Recorded data
+++++

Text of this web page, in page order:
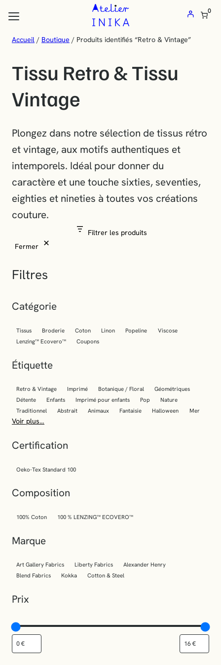
au
Atelier
Inika
:
de
et
mercerie
en
ligne
0
flèches haut et bas pour évaluer entrer pour aller à la page
Accueil / Boutique / Produits identifiés “Retro & Vintage”
Tissu Retro & Tissu
Vintage
Plongez dans notre sélection de tissus rétro
et vintage, aux motifs authentiques et
intemporels. Idéal pour donner du
caractère et une touche sixties, seventies,
eighties et nineties à toutes vos créations
couture.
Filtrer les produits
Fermer
Filtres
Catégorie
Tissus Broderie Coton Linon Popeline
Viscose
Lenzing™ Ecovero™
Coupons
Étiquette
Retro & Vintage Imprimé Botanique / Floral
Géométriques
Détente
Enfants Imprimé pour enfants Pop
Nature
Traditionnel
Abstrait Animaux Fantaisie Halloween Mer
Voir plus…
Certification
Oeko-Tex Standard 100
Composition
100% Coton 100 % LENZING™ ECOVERO™
Marque
Art Gallery Fabrics Liberty Fabrics
Alexander Henry
Blend Fabrics
Kokka Cotton & Steel
Prix
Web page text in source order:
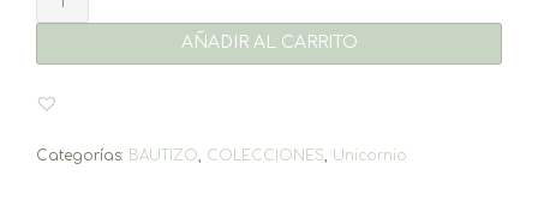
Unicornio
AÑADIR AL CARRITO
Categorías: BAUTIZO, COLECCIONES, Unicornio
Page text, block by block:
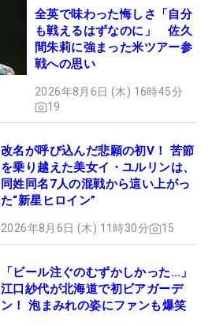
全英で味わった悔しさ「自分
も戦えるはずなのに」 佐久
間朱莉に強まった米ツアー参
戦への思い
2026年8月6日 (木) 16時45分
19
改名が呼び込んだ悲願の初V！ 苦節
を乗り越えた美女イ・ユルリンは、
同姓同名7人の混戦から這い上がっ
た“新星ヒロイン”
2026年8月6日 (木) 11時30分 15
「ビール注ぐのむずかしかった…」
江口紗代が北海道で初ビアガーデ
ン！ 泡まみれの姿にファンも爆笑
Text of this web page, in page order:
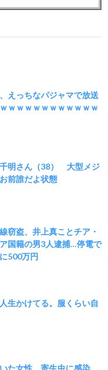
えっちなパジャマで放送
ｗｗｗｗｗｗｗｗｗｗｗ
千明さん（38） 大型メジ
前誰だよ状態
窃盗、井上真ことチア・
国籍の男3人逮捕…停電で
500万円
生かけてる。服くらい自
た女性、寄生虫に感染
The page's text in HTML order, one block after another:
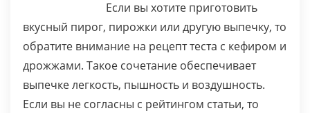
Если вы хотите приготовить
вкусный пирог, пирожки или другую выпечку, то
обратите внимание на рецепт теста с кефиром и
дрожжами. Такое сочетание обеспечивает
выпечке легкость, пышность и воздушность.
Если вы не согласны с рейтингом статьи, то
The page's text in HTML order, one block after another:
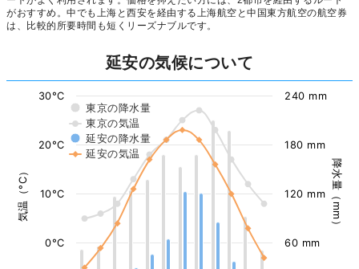
がおすすめ。中でも上海と西安を経由する上海航空と中国東方航空の航空券
は、比較的所要時間も短くリーズナブルです。
延安の気候について
気温（°C） 降水量（mm）
東京の降水量
東京の気温
延安の降水量
延安の気温
0°C
10°C
20°C
30°C
60 mm
120 mm
180 mm
240 mm
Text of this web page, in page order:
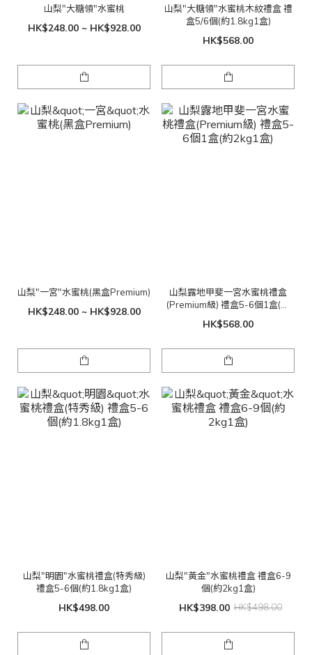
山梨"大糖領"水蜜桃
HK$248.00 ~ HK$928.00
山梨"大糖領"水蜜桃木紋禮盒 禮
盒5/6個(約1.8kg1盒)
HK$568.00
山梨"一宮"水蜜桃(黑盒Premium)
HK$248.00 ~ HK$928.00
山梨露地甲斐一宮水蜜桃禮盒
(Premium級) 禮盒5-6個1盒(約
2kg1盒)
HK$568.00
山梨"明園"水蜜桃禮盒(特秀級)
禮盒5-6個(約1.8kg1盒)
HK$498.00
山梨"黃金"水蜜桃禮盒 禮盒6-9
個(約2kg1盒)
HK$398.00 HK$498.00

+++++

The response has to be an exact copy of all the data, pictures excluded.

Text of this web page, in page order:
au
Atelier
Inika
:
de
et
mercerie
en
ligne
0
flèches haut et bas pour évaluer entrer pour aller à la page
Accueil / Boutique / Produits identifiés “Retro & Vintage”
Tissu Retro & Tissu
Vintage
Plongez dans notre sélection de tissus rétro
et vintage, aux motifs authentiques et
intemporels. Idéal pour donner du
caractère et une touche sixties, seventies,
eighties et nineties à toutes vos créations
couture.
Filtrer les produits
Fermer
Filtres
Catégorie
Tissus Broderie Coton Linon Popeline
Viscose
Lenzing™ Ecovero™
Coupons
Étiquette
Retro & Vintage Imprimé Botanique / Floral
Géométriques
Détente
Enfants Imprimé pour enfants Pop
Nature
Traditionnel
Abstrait Animaux Fantaisie Halloween Mer
Voir plus…
Certification
Oeko-Tex Standard 100
Composition
100% Coton 100 % LENZING™ ECOVERO™
Marque
Art Gallery Fabrics Liberty Fabrics
Alexander Henry
Blend Fabrics
Kokka Cotton & Steel
Prix
Web page text in source order:
Unicornio
AÑADIR AL CARRITO
Categorías: BAUTIZO, COLECCIONES, Unicornio
Page text, block by block:
全英で味わった悔しさ「自分
も戦えるはずなのに」 佐久
間朱莉に強まった米ツアー参
戦への思い
2026年8月6日 (木) 16時45分
19
改名が呼び込んだ悲願の初V！ 苦節
を乗り越えた美女イ・ユルリンは、
同姓同名7人の混戦から這い上がっ
た“新星ヒロイン”
2026年8月6日 (木) 11時30分 15
「ビール注ぐのむずかしかった…」
江口紗代が北海道で初ビアガーデ
ン！ 泡まみれの姿にファンも爆笑
Text of this web page, in page order:
えっちなパジャマで放送
ｗｗｗｗｗｗｗｗｗｗｗ
千明さん（38） 大型メジ
前誰だよ状態
窃盗、井上真ことチア・
国籍の男3人逮捕…停電で
500万円
生かけてる。服くらい自
た女性、寄生虫に感染
The page's text in HTML order, one block after another:
Если вы хотите приготовить
вкусный пирог, пирожки или другую выпечку, то
обратите внимание на рецепт теста с кефиром и
дрожжами. Такое сочетание обеспечивает
выпечке легкость, пышность и воздушность.
Если вы не согласны с рейтингом статьи, то
The page's text in HTML order, one block after another:
がおすすめ。中でも上海と西安を経由する上海航空と中国東方航空の航空券
は、比較的所要時間も短くリーズナブルです。
延安の気候について
気温（°C） 降水量（mm）
東京の降水量
東京の気温
延安の降水量
延安の気温
0°C
10°C
20°C
30°C
60 mm
120 mm
180 mm
240 mm
Text of this web page, in page order:
山梨"大糖領"水蜜桃
HK$248.00 ~ HK$928.00
山梨"大糖領"水蜜桃木紋禮盒 禮
盒5/6個(約1.8kg1盒)
HK$568.00
山梨"一宮"水蜜桃(黑盒Premium)
HK$248.00 ~ HK$928.00
山梨露地甲斐一宮水蜜桃禮盒
(Premium級) 禮盒5-6個1盒(約
2kg1盒)
HK$568.00
山梨"明園"水蜜桃禮盒(特秀級)
禮盒5-6個(約1.8kg1盒)
HK$498.00
山梨"黃金"水蜜桃禮盒 禮盒6-9
個(約2kg1盒)
HK$398.00 HK$498.00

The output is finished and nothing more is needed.